Here since we are dealing with binary classification hence we are allocating only one neuron in the output layer and the activation function which is used is softmax.

Compiling Artificial Neural Network

We have now created layers for our neural network. In this step, we are going to compile our ANN.

#Compiling ANN
ann.compile(optimizer="adam",loss="binary_crossentropy",metrics=['accuracy'])

We have used compile method of our ann object in order to compile our network. Compile method accepts the below inputs:-

1. optimizer:- specifies which optimizer to be used in order to perform stochastic gradient descent. I had experimented with various optimizers like RMSProp, adam and I have found that adam optimizer is a reliable one that can be used with any neural network.

2. loss:- specifies which loss function should be used. For binary classification, the value should be binary_crossentropy. For multiclass classification, it should be categorical_crossentropy.

3. metrics:- which performance metrics to be used in order to compute performance. Here we have used accuracy as a performance metric.

Fitting Artificial Neural Network

This is the last step in our ann creation process. Here we are just going to train our ann on the training dataset.

#Fitting ANN
ann.fit(X_train,Y_train,batch_size=32,epochs = 100)

Here we have used the fit method in order to train our ann. The fit method is accepting 4 inputs in this case:-

1.X_train:- Matrix of features for the training dataset

2.Y_train:- Dependent variable vectors for the training dataset

3.batch_size: how many observations should be there in the batch. Usually, the value for this parameter is 32 but we can experiment with any other value as well.

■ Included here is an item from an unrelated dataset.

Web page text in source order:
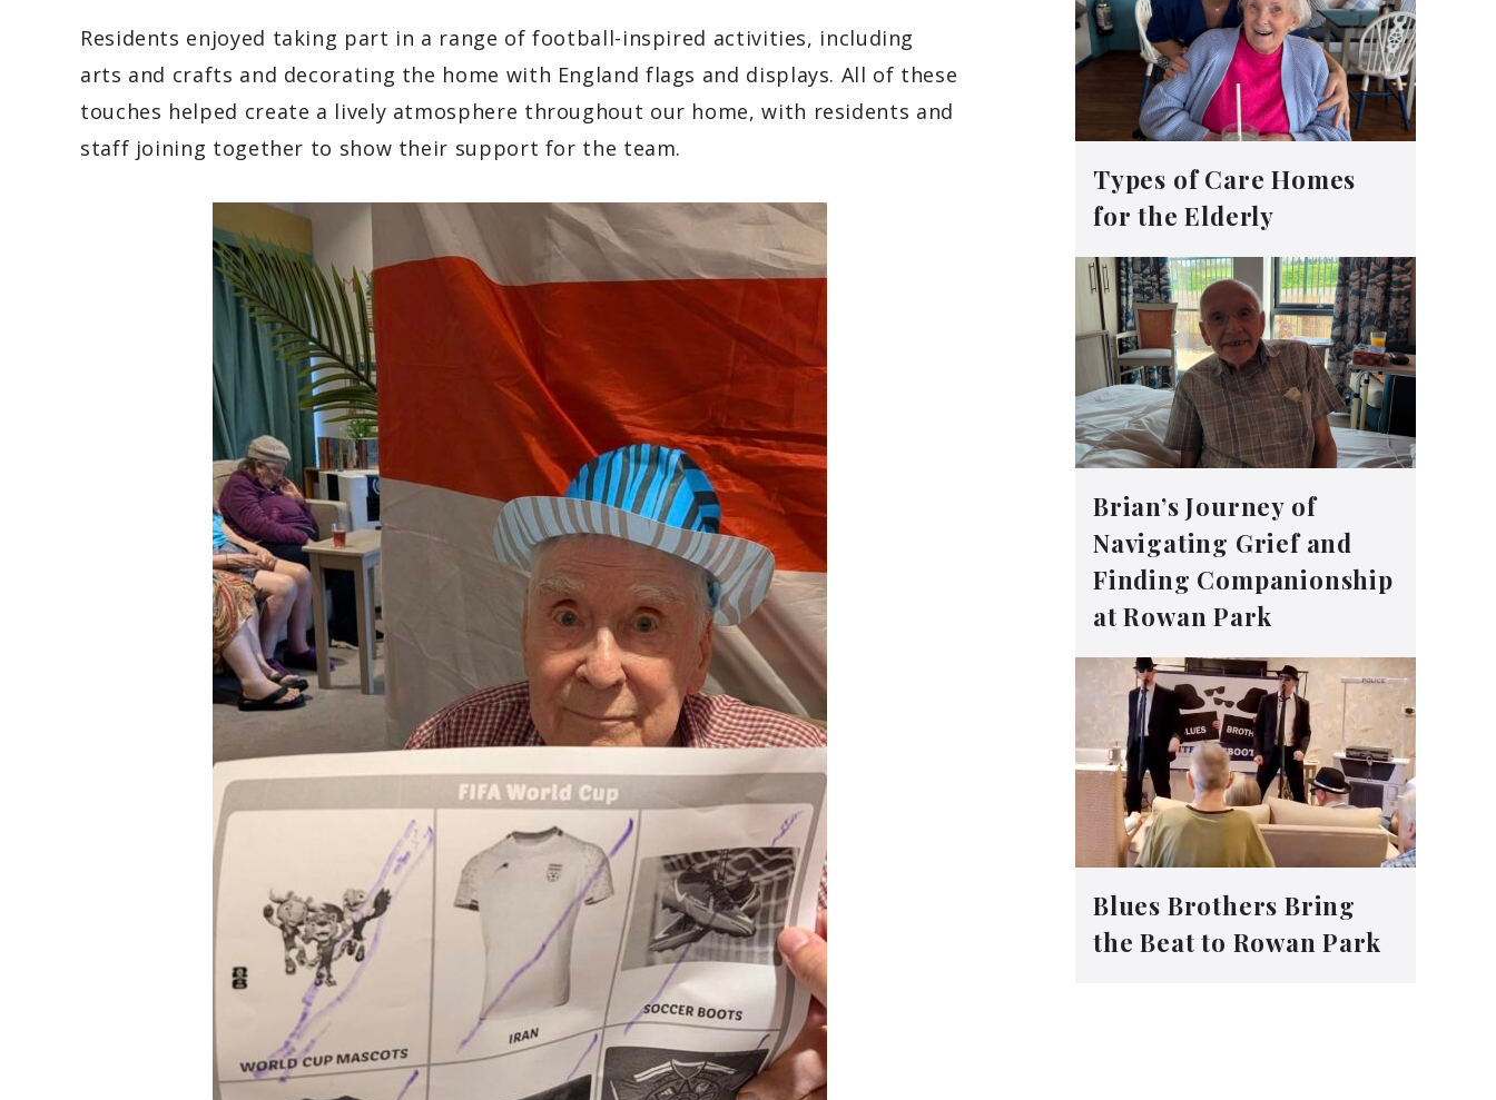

4. epochs: How many times neural networks will be trained. Here the optimal value that I have found from my experience is 100.

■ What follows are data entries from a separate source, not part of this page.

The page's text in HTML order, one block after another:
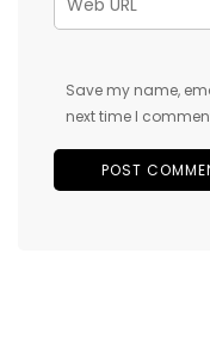
Save my name,
next time I
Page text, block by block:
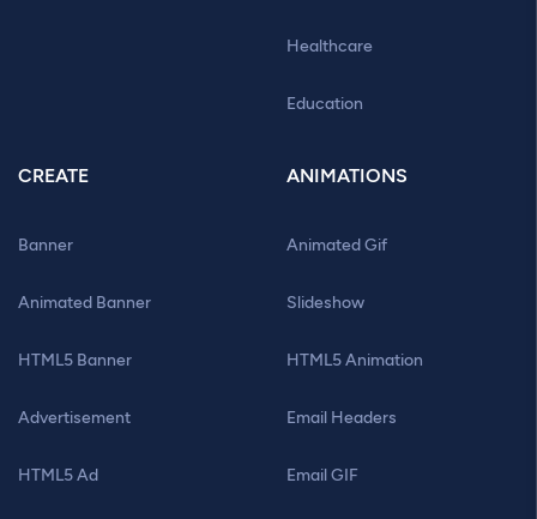
Healthcare
Education
CREATE
Banner
Animated Banner
HTML5 Banner
Advertisement
HTML5 Ad
ANIMATIONS
Animated Gif
Slideshow
HTML5 Animation
Email Headers
Email GIF
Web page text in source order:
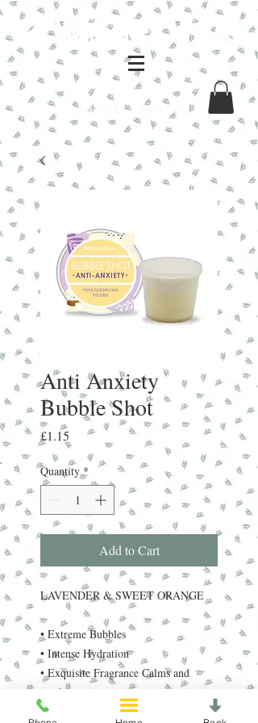
Log In / Sign Up
Anti Anxiety
Bubble Shot
£1.15 Price
Quantity *
Add to Cart
LAVENDER & SWEET ORANGE
• Extreme Bubbles
• Intense Hydration
• Exquisite Fragrance Calms and
soothes.
Contains dead sea salt minerals,

Are you interested to see how the training process looks like? Well here is the snap for the same.

Fitting Artificial Neural Network

Training of Artificial Neural Network

Here we can see that in each epoch our loss is decreasing and our accuracy is increasing. As we can see here that our final accuracy is 86.59 which is pretty remarkable for a neural network with this simplicity.

That’s it :). We have created our artificial neural network from scratch using Python.

As an additional bonus, I am attaching the code below that will allow us to perform single-point prediction for any custom values of input.

Predicting result for Single Point Observation

#Predicting result for Single Observation
print(ann.predict(sc.transform([[1, 0, 0, 600, 1, 40, 3, 60000, 2, 1, 1,50000]])) > 0.5)

Output:

[[False]]

Here our neural network is trying to predict whether our customer is going to exit or not based on the values of independent variables

PRO Tip

Tip Fitting Artificial Neural Network

iPhone 13 Pro Max- Image is taken from Apple.com

Now we have created our model. I am giving you a pro tip now on how can you save your created neural network.

#Saving created neural network
ann.save("ANN.h5")

That’s it. Using this one line of code allows us to save our ML model. You might have a query here?

What is the h5 file format? Well, h5 is a specific file format used by neural networks. Using this format we can directly save our neural network as a serialized object. It is similar to the pickle file format implementation that we use for storing traditional machine learning models.

Well, that’s all about implementing neural networks from scratch in Python.